中国では近年、日本産のコメに対する人気が高まっている。日本への旅行で高価な日本産米を買って帰る人もいれば、ネットショッピングを通じて手に入れる人もいる。自国市場が飽和状態にある日本各地のコメ業界も積極的に中国への輸出に乗り出しているところだ。そんな流れに、中国の「米どころ」が刺激を受けて奮起し始めている。

 中国メディア・南方日報は7日、「広東省の良いお米のブランドをどう広めるか」といったタイトルの記事を掲載した。「日本のお米が高価でもよく売れていることに衝撃を受けた。国内でも東北部のお米より評判が悪いが、実際はそんなことはない、ブランド戦略ができていなかっただけだ」として、省内で生産されるコメの知名度アップに向けて取り組もうではないか、といった内容だ。
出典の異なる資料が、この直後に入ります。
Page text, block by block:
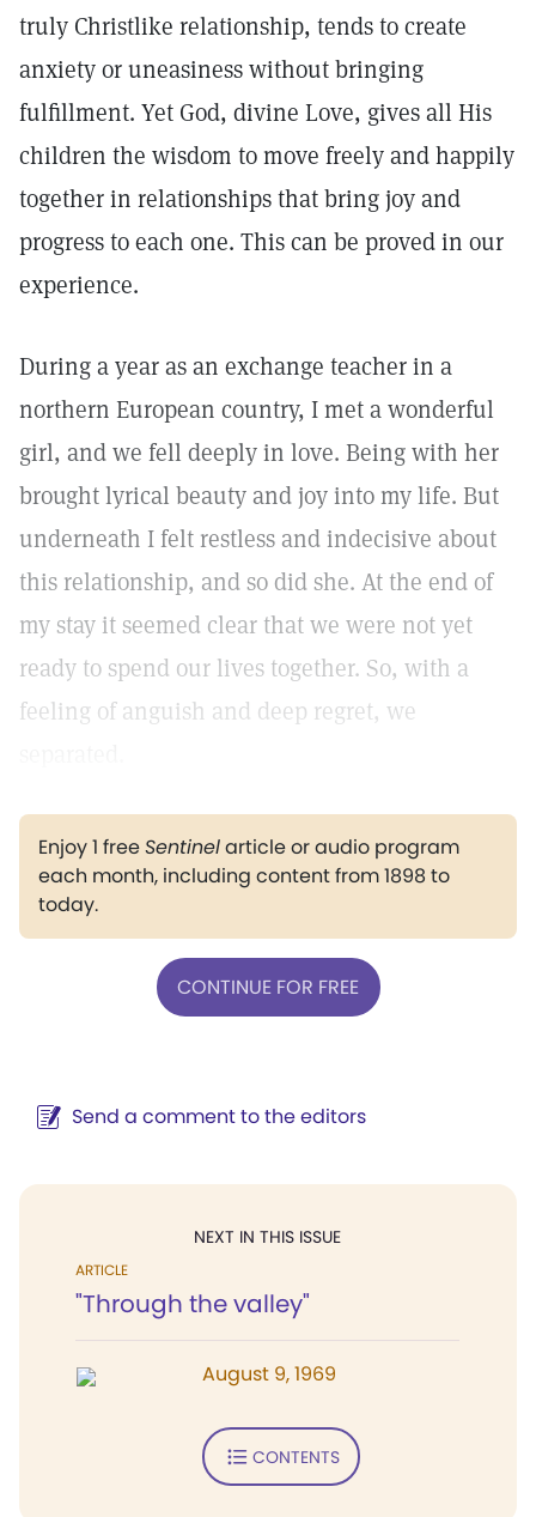
truly Christlike relationship, tends to create
anxiety or uneasiness without bringing
fulfillment. Yet God, divine Love, gives all His
children the wisdom to move freely and happily
together in relationships that bring joy and
progress to each one. This can be proved in our
experience.
During a year as an exchange teacher in a
northern European country, I met a wonderful
girl, and we fell deeply in love. Being with her
brought lyrical beauty and joy into my life. But
underneath I felt restless and indecisive about
this relationship, and so did she. At the end of
my stay it seemed clear that we were not yet
ready to spend our lives together. So, with a
feeling of anguish and deep regret, we
Enjoy 1 freeSentinelarticle or audio program
each month, including content from 1898 to
today.
CONTINUE FOR FREE
Send a comment to the editors
NEXT IN THIS ISSUE
ARTICLE
"Through the valley"
August 9, 1969
CONTENTS
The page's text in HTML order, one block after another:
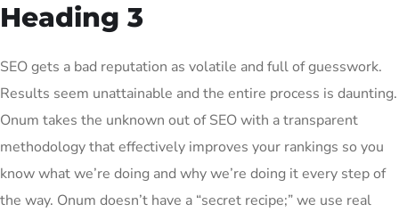
Heading 3
SEO gets a bad reputation as volatile and full of guesswork.
Results seem unattainable and the entire process is daunting.
Onum takes the unknown out of SEO with a transparent
methodology that effectively improves your rankings so you
know what we’re doing and why we’re doing it every step of
the way. Onum doesn’t have a “secret recipe;” we use real
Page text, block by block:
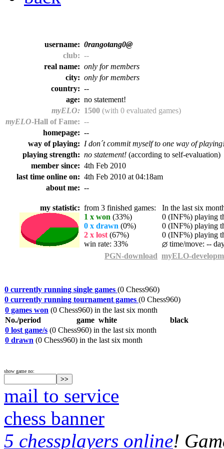
username: 0rangotang0@
club: --
real name: only for members
city: only for members
country: --
age: no statement!
myELO: 1500 (with 0 evaluated games)
myELO-Hall of Fame: --
homepage: --
way of playing: I don´t commit myself to one way of
playing strength: no statement! (according to self-evaluation)
member since: 4th Feb 2010
last time online on: 4th Feb 2010 at 04:18am
about me: --
my statistic: from 3 finished games: In the last six
1 x won (33%)
0 (INF%) playing
0 x drawn (0%)
0 (INF%) playing
2 x lost (67%)
0 (INF%) playing
win rate: 33%
time/move: --
PGN-download myELO-
0 currently running single games (0 Chess960)
0 currently running tournament games (0 Chess960)
0 games won (0 Chess960) in the last six month
No./period
game white
black
0 lost game/s (0 Chess960) in the last six month
0 drawn (0 Chess960) in the last six month
show game no:
mail to service
chess banner
5 chessplayers online!
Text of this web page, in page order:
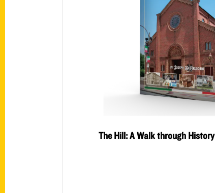
The Hill: A Walk through History
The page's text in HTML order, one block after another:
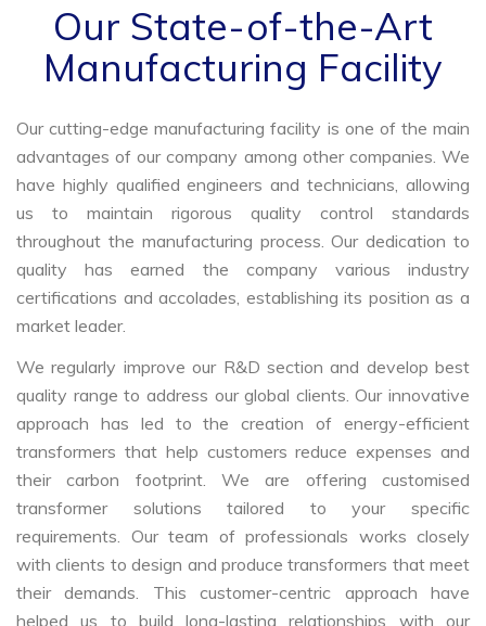
Our State-of-the-Art
Manufacturing Facility
Our cutting-edge manufacturing facility is one of the main
advantages of our company among other companies. We
have highly qualified engineers and technicians, allowing
us to maintain rigorous quality control standards
throughout the manufacturing process. Our dedication to
quality has earned the company various industry
certifications and accolades, establishing its position as a
market leader.
We regularly improve our R&D section and develop best
quality range to address our global clients. Our innovative
approach has led to the creation of energy-efficient
transformers that help customers reduce expenses and
their carbon footprint. We are offering customised
transformer solutions tailored to your specific
requirements. Our team of professionals works closely
with clients to design and produce transformers that meet
their demands. This customer-centric approach have
helped us to build long-lasting relationships with our

 その一方で、日本の優れた稲作技術に追いつくのは容易ではない、との声もある。中国メディア・今日頭条は「日本のお米の展覧会を見て、その差を知った」とする写真記事を掲載した。

 記事は、2014年に日本で行われた、お米をテーマにしたアートの展覧会「コメ展」の様子を紹介。掲載された写真には、米粒や籾の巨大模型や各品種のコメを1粒ずつ掲示したもの、稲わらで作ったしめ縄の数々、「米」が一部に使われている漢字のギャラリー、生育中の稲や栽培農家の表情を撮影した写真ギャラリー、お米をイメージしたモダンなデザインの米袋などが収められている。

 単に作って食べるだけではない、日本のお米文化の奥深さを多面的に表現した展覧会の様子を見て、記事は現代の日本と中国における稲作やコメ、お米文化に対する意識、愛着の差に深い印象を覚えたようだ。(編集担当:今関忠馬)(イメージ写真提供:123RF)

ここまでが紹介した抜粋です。